I think bash's plugin architecture (loading shared objects via the 'enable' built-in command) is limited to providing additional built-in commands. The redirection operators are part of they syntax for running simple commands, so I think you would need to modify the parser to recognize and handle your new ^> operator.
Most Linux filesystems do not support prepending. In fact, I don't know of any one that has a stable userspace interface for it. So, as stated by others already, you can only rely on overwriting, either just the initial parts, or the entire file, depending on your needs.
You can easily (partially) overwrite initial file contents in Bash, without truncating the file:
exec {fd}<>"$filename"
printf 'New initial contents' >$fd
exec {fd}>&-
Above, $fd is the file descriptor automatically allocated by Bash, and $filename is the name of the target file. Bash opens a new read-write file descriptor to the target file on the first line; this does not truncate the file. The second line overwrites the initial part of the file. The position in the file advances, so you can use multiple commands to overwrite consecutive parts in the file. The third line closes the descriptor; since there is only a limited number available to each process, you want to close them after you no longer need them, or a long-running script might run out.
Please note that > does less than you expected:
Remove the > and the following word from the commandline, remembering the redirection.
When the commandline is processed and the command can be launched, calling fork(2) (or clone(2)), to create a new process.
Modify the new process according to the command. That includes things like modified environment variables (SOMEVAR=foo yourcommand), but also changed filedescriptors. At this point, a > yourfile from the cmdline will have the effect that the file is open(2)'ed at the stdout filedescriptor (that is #1) in write-only mode truncating the file to zero bytes. A >> yourfile would have the effect that the file is oppend at stdout in write-only mode and append mode.

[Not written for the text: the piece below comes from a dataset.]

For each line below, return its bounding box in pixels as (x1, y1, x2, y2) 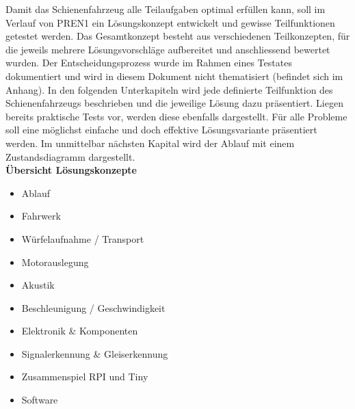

(Only now launch the program, like execv(yourprogram, yourargs)
The redirections could, for a simple example, be implemented like
open(yourfile, O_WRONLY|O_TRUNC);
or
open(yourfile, O_WRONLY|O_APPEND);
respectively.
The program then launched will have the correct environment set up, and can happily write to fd1. From here, the shell is not involved. The real work is not done by the shell, but by the operating system. As Unix doesn't have a prepend mode (and it would be impossible to integrate that feature correctly), everything you could try would end up in a very lousy hack.
Try to re-think your requirements, there's always a simpler way around.